Drei Stunden hat uns der Unfall im Zeitplan zurückgeworfen. Auf dem weiteren Weg haben wir die dünn besiedelte Landschaft genossen, die uns von purem gelb (leider Kamera zu spät parat gehabt) langsam wieder grüner werdend über abenteuerliche, selbstverständlich ungesicherte, Bergstraßen langsam Richtung Yosemite National Forest führte. Ungesichert ist eigentlich noch eine Untertreibung, da ist noch nichtmal ein Graben der dich auffangen könnte, es geht einfach schnurstraks bergab.
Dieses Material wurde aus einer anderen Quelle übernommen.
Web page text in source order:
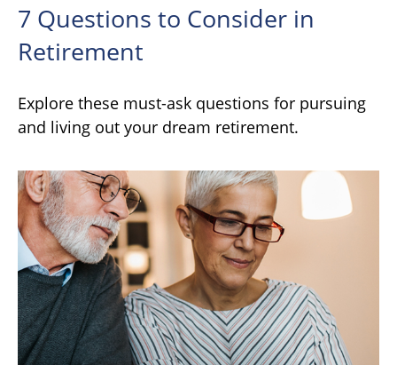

Hauptsache da stehen Kübel mit Kühlerwasser rum, ist ja auch viel wichtiger als Leitplanken. In höheren Lagen wurde die ein oder andere scharfe Kurve doch noch von Leitplanken geziert, Blechstücke an Holzpfosten triffts aber eher, viel aushalten werden die wohl auch nicht.

Schließlich sind wir dann doch nach meilenweiter Fahrt durch den Yosemite National Forest im Yosemite National Park angekommen. Worin da genau der Unterschied besteht, weiß ich nicht, der einzig feststellbare ist, dass der Park Eintritt kostet, der Wald nicht. Schilder, die darauf hinweisen dass die Feuergefahr hier HOCH ist brauchts auch nur in Amerika. Gibt’s das auch in mittel oder niedrig? An der Einfahrt zum Park war um 18 Uhr tatsächlich noch jemand da, der Besuch fiel aber sehr kurz aus, da wir schnell feststellten, dass sämtliche Campingplätze des Parks komplett voll waren. Campingplätze pflasterten aber schon die letzten 20 Meilen des Weges, von daher kein Stress. Bereits beim ersten haben wir ein Plätzchen gefunden, mit $48 deutlich teurer als unsere bisherigen Campingaufenthalte, aber das war ja zu erwarten. Mehr zu bieten hat der Platz aber auch. Klapperschlangen und Bären zum Beispiel, weshalb man auch erstmal einen ganzen Block Hinweise ausgehändigt bekommt, die an sich aber naheliegend sind. Bei Gelegenheit kann ich da ja nochmal durchblättern und die tollsten Hinweise raussuchen. Viel wichtiger ist, dass der Boden hier sandig ist und somit sicherlich deutlich weicher als auf dem letzten Platz, das WLAN am Clubgebäude haben wir auch von Sofas aus genossen, wo es auch Steckdosen gab. Bislang sind auch alle Steckdosen die ich hier benutzt habe eine Krankheit, Stecker kann man so gar nicht nennen, da man sie in die Dose nur einhängen kann, baumeln dann munter rum, man sollte also, besonders einen Fön, nicht zu arg bewegen. Beim Abendessen war ich wiedermal kreativ, nach einem eh schon sehr leckeren Frischkäse-RoastBeef-Käse-Oliven-RoastBeef-Frischkäse Sandwich dachte ich an die angefangenen saure-Sahne-Zwiebel Chips im Auto und den Hinweis, wegen der Bären stark riechende Lebensmittel weder im Zelt noch im Auto zu lassen. Grund genug, die Chips ins Abendessen zu integrieren. Saure Sahne und Frischkäse liegen ja auch nahe beieinander, hat eigentlich nur Kräuterbutter oder Marmelade gefehlt. Naja, vielleicht beim Frühstück. Müll muss man wegen der Bären auch in extra bärengesicherten Abfallbehälter entsorgen, denkt man erst an geruchsabgeschirmte Hightech-Mülleimer darf man dann ernüchtert feststellen, dass es nur hohe Müllcontainer sind, an die Bären aufgrund ihrer Unfähigkeit, Leitern zu erklimmen, nicht herankommen. Na hoffentlich. An den Sanitärhäusern habe ich auch schon einen Bären-Rammschutz ausgemacht.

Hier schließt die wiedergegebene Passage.